DETAILED DESCRIPTION OF THE INVENTION

[0001]

BACKGROUND OF THE INVENTION 1. Field of the Invention The present invention relates to an on-vehicle air conditioner used for an automobile having little waste heat.

[0002]

2. Description of the Related Art Today, automobiles have become a daily necessity and are used in various fields. A typical automobile runs with power from an internal heat engine using gasoline as fuel, and cooling and heating are performed as follows.

[0003] That is, such an automobile is equipped with a refrigeration circuit, and when cooling, the refrigerant is evaporated by an evaporator, and the evaporation heat at this time is taken from the vehicle interior air to perform cooling. I have.

[0004] Heating is performed by heating the air in the vehicle with the heat of cooling water for cooling the engine.

However, in order to obtain driving force by burning gasoline or the like in such automobiles, it has been strongly desired to suppress or regulate harmful substances contained in the exhaust gas.

[0006] Therefore, a hybrid car using only electricity and gasoline as an energy source, a battery car using only electricity as an energy source, and the like have been proposed, and some of them have been practically used.

[0007]

However, such an automobile has a problem that the amount of waste heat is small and sufficient heating cannot be performed.

Accordingly, an object of the present invention is to provide an on-vehicle air conditioner capable of sufficiently cooling and heating even an automobile having a small amount of waste heat.

[0009]

Means for Solving the Problems To solve the above problems, the invention according to claim 1 is provided with a heat exchanger outside a cooling water vehicle, which is provided to receive a traveling wind and circulates cooling water for an engine, and an air inside the vehicle.

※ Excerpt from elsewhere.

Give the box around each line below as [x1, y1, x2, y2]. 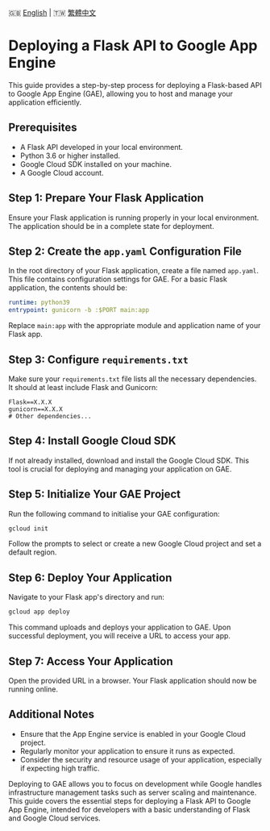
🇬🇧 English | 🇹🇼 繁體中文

A cooling water circuit provided with a cooling water wheel heat exchanger provided so as to exchange heat with cooling water,
When operating a refrigeration cycle, a first refrigerant external heat exchanger provided on the windward side of the cooling water external heat exchanger, a second refrigerant external heat exchanger provided on the leeward side of the cooling water external heat exchanger Circulates the refrigerant through the first refrigerant external heat exchanger, and circulates the refrigerant through the second refrigerant external heat exchanger when operating the heat pump cycle, and exchanges heat between the refrigerant and the air inside the vehicle. A refrigeration circuit including a refrigerant vehicle heat exchanger, and a damper device that controls an air path whether or not vehicle air that has passed through the refrigerant vehicle heat exchanger passes through the cooling water vehicle heat exchanger, During the heating operation, the damper device is controlled so that the vehicle air heated by the refrigerant vehicle heat exchanger is further heated by the cooling water vehicle heat exchanger, so that sufficient cooling and heating can be performed even in a vehicle having a small amount of waste heat. It is characterized by the following.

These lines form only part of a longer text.